Keynote (WoRMA)

last update: 29 April, 2022

Open Challenges of Malware Detection under Concept Drift

Prof. Gang Wang
Prof. Gang Wang
University of Illinois at Urbana-Champaign
United States of America
Abstract: The security community today is increasingly using machine learning (ML) for malware detection for its ability to scale to a large number of files and capture patterns that are difficult to describe explicitly. However, deploying an ML-based malware detector is challenging in practice due to concept drift. As the behaviors of malware and goodware constantly evolve, the shift in their data distribution often leads to serious errors in the deployed detectors. In addition, such dynamic evolvement further adds to the pressure of labeling new malware variants for model updating, which is already an expensive process.
In this talk, I will introduce our recent exploration of the challenges introduced by malware concept drift and the potential solutions. I will first discuss the problem of detecting drifting samples to proactively inform ML detectors when not to make decisions. We explore the idea of self-supervision for drift detection and design the corresponding explanation methods to make sense of the detected concept drift. Second, to facilitate malware labeling and model updating, I will share our recent results from combining cheap unsupervised methods with the existing limited/biased labels to generate higher-quality labels. Finally, I will discuss the emerging threat of poisoning and backdoor attacks that exploit the dynamic updating process of malware detectors, and potential directions to robustify this process.
Speaker’s Bio: Gang Wang is an Assistant Professor of Computer Science at University of Illinois at Urbana-Champaign.

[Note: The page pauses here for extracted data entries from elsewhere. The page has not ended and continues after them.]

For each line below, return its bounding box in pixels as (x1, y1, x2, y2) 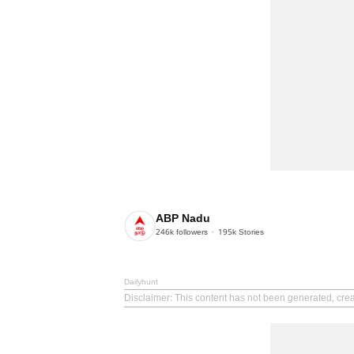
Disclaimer (124, 292, 170, 304)
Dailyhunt (124, 277, 158, 288)
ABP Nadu (156, 213, 210, 227)
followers (174, 228, 208, 239)
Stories (236, 228, 264, 239)
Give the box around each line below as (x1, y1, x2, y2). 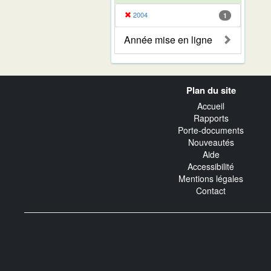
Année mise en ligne (124, 32, 212, 47)
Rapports (193, 112, 229, 125)
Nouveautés (188, 136, 234, 149)
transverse (24, 86, 80, 100)
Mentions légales (178, 172, 243, 185)
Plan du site (186, 83, 236, 97)
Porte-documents (178, 124, 244, 137)
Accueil (197, 100, 224, 113)
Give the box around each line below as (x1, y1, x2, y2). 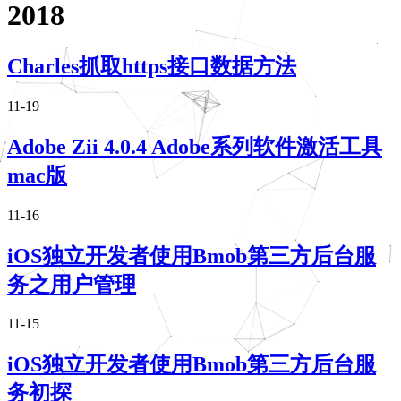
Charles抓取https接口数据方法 (7, 54, 296, 78)
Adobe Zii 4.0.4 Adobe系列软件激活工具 (7, 134, 382, 158)
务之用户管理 (7, 272, 136, 296)
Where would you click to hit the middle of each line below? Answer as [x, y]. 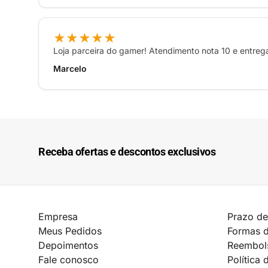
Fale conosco [68, 260]
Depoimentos [68, 246]
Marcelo [70, 69]
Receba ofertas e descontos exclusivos [127, 152]
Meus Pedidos [70, 231]
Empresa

He obtained his Ph.D. from UC Santa Barbara in 2016, and a B.E. from Tsinghua University in 2010. Before joining University of Illinois, he worked as an assistant professor at Virginia Tech from 2016 to 2019. His research interests are Security and Privacy, Data Mining, and Internet Measurements. His work primarily takes a data-driven approach to address emerging security threats in massive communication systems, crowdsourcing systems, mobile applications, and enterprise networks. He is a recipient of the NSF CAREER Award (2018), Amazon Research Award (2021), Google Faculty Research Award (2017), and Best Paper Awards from IMWUT 2019, ACM CCS 2018, and SIGMETRICS 2013. His projects have been covered by various media outlets such as MIT Technology Review, The New York Times, Boston Globe, and ACM TechNews.